Guten Rutsch, Jungs und Mädels! (Geht ja gerade nur im Schlamm und nicht im Schnee!!)


----------



## sharky (1. Januar 2016)

frohes neues allen zuammen


----------



## sharky (26. Dezember 2016)

bevor wir den bilderthread weiter missbrauchen: 

hoffe ihr hattet alle schöne weihnachtsfeiertage! wünsche euch nen guten rutsch ins neue jahr, happy trails & kette rechts!


----------



## epic-mtb (29. Dezember 2016)

Hallo Bikerinnen und Biker aus Odenwald, Spessart und Umgebung und solche, die hier biken wollen/planen  usw. 

Ich hoffe, Ihr wurdet reichlich beschenkt.
Für 2017 wünsche Euch noch viel mehr Spaß beim Biken und vor allem Gesundheit!

Walter


----------



## MTB-News.de




----------



## sharky (30. Dezember 2016)

Danke Walter das wünsche ich dir auch 

Kette rechts. Gummi unten.

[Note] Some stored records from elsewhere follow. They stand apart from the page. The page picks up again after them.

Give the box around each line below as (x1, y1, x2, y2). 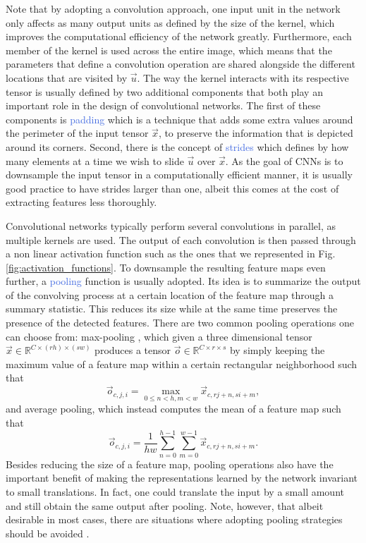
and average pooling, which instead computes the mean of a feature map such (6, 401, 341, 416)
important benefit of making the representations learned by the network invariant (6, 470, 358, 485)
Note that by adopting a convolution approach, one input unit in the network (6, 1, 341, 16)
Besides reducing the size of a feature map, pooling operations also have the (6, 456, 334, 471)
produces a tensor (94, 343, 171, 358)
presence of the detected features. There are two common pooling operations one (6, 315, 354, 330)
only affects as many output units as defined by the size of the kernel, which (6, 15, 335, 30)
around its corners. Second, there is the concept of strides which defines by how (6, 139, 349, 154)
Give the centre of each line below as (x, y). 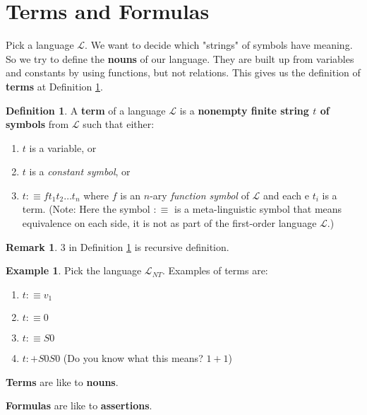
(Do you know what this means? (133, 358)
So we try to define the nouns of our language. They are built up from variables (180, 58)
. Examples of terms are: (215, 270)
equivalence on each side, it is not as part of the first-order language (169, 223)
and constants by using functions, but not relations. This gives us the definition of (183, 72)
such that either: (119, 124)
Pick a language (40, 45)
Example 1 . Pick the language (74, 270)
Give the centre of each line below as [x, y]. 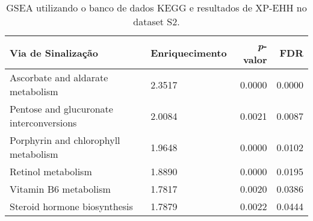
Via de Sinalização [54, 52]
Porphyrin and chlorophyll [65, 140]
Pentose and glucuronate [61, 109]
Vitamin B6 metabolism [60, 189]
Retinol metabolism [51, 171]
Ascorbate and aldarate [59, 77]
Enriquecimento [189, 52]
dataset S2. [156, 21]
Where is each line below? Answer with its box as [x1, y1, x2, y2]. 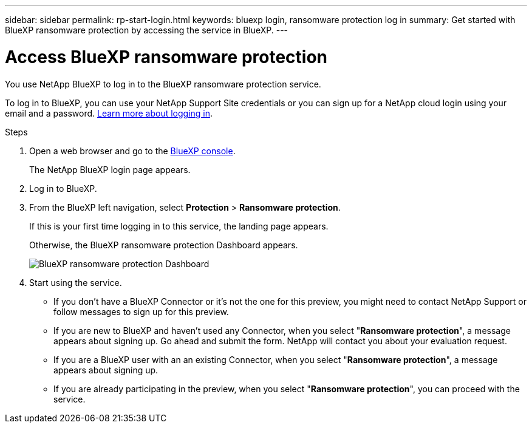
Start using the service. [29, 277, 122, 288]
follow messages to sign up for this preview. [53, 306, 229, 317]
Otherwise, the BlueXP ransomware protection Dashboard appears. [29, 239, 298, 250]
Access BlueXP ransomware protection [5, 46, 328, 67]
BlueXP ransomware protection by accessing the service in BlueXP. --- [5, 25, 288, 35]
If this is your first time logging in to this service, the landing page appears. [29, 220, 329, 231]
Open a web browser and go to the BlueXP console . [29, 145, 236, 156]
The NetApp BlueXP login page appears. [29, 164, 191, 175]
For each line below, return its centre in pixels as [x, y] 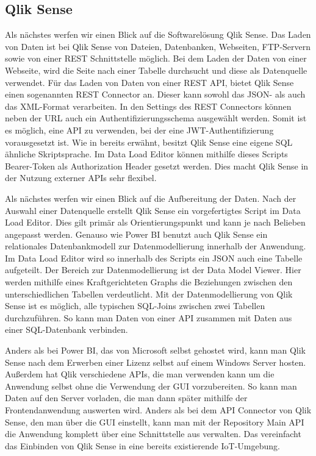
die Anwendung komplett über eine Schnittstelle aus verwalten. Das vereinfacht [153, 434]
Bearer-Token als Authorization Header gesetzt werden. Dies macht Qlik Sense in [157, 166]
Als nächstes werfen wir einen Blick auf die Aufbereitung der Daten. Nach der [151, 198]
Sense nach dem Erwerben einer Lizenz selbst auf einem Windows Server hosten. [156, 362]
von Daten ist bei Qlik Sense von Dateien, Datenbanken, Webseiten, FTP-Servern [158, 46]
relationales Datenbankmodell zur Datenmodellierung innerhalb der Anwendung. [156, 246]
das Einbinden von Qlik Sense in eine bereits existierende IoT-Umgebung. [142, 445]
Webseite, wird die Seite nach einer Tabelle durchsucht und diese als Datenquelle [156, 70]

Happy trails. usw


----------



## migges (30. Dezember 2016)

Auch ein Danke von mir,und daselbe auch für euch alle.
Mit gruss aus dem Spessart.


----------



## fritzejoergel (31. Dezember 2016)

Euch allen einen guten Rutsch ins neue Jahr,ride on


----------



## sharky (23. Dezember 2017)

so, auf in runde 11 

euch allen frohe weihnachten, einen guten rutsch, happy trails & kette rechts in 2018!


----------



## Keeper1407 (24. Dezember 2017)

Frohe Weihnachten und einen guten Rutsch wünschen wir allen Odenwald- und Spessartbikern aus Walldürn.


----------



## fritzejoergel (24. Dezember 2017)

Euch allen auch ein schönes Weihnachten und einen guten Rutsch.
Für alle die etwas Bewegung suchen einen kleinen Tour Vorschlag.


Heiligabend-Tour 24.12.2017 13:05
https://www.komoot.de/tour/t25693311?ref=atd

Gruß Ralf


----------



## sharky (1. Januar 2018)

FroheFrohe neues Jahr euch allen


----------



## Flo_Odw. (2. Januar 2018)

De Ourewäller e "Prost Neijohr"! 
Allzeit sturzfreie Fahrt!


----------



## sharky (2. Januar 2018)

dir auch! und kette rechts. gummi unten. und was man sonst so wünscht


----------



## MTB-News.de




----------



## qlaus (2. Januar 2018)

Flo_Odw. schrieb:


> De Ourewäller e "Prost Neijohr"!
> Allzeit sturzfreie Fahrt!



Dem schließe ich mich an! Uffrecht bleiwe!


----------



## Bejak (23. Januar 2018)

Un e bissie Luft zwischen der Worzel un de Felsche!


----------



## Keeper1407 (24. Dezember 2018)

Frohe Weihnachten und einen guten Rutsch ins neue Jahr an alle Mountainbiker hier im Forum! Die Grüße kommen heute aus Höpfingen.


----------



## qlaus (26. Dezember 2018)

Keeper1407 schrieb:


> Frohe Weihnachten und einen guten Rutsch ins neue Jahr an alle Mountainbiker hier im Forum!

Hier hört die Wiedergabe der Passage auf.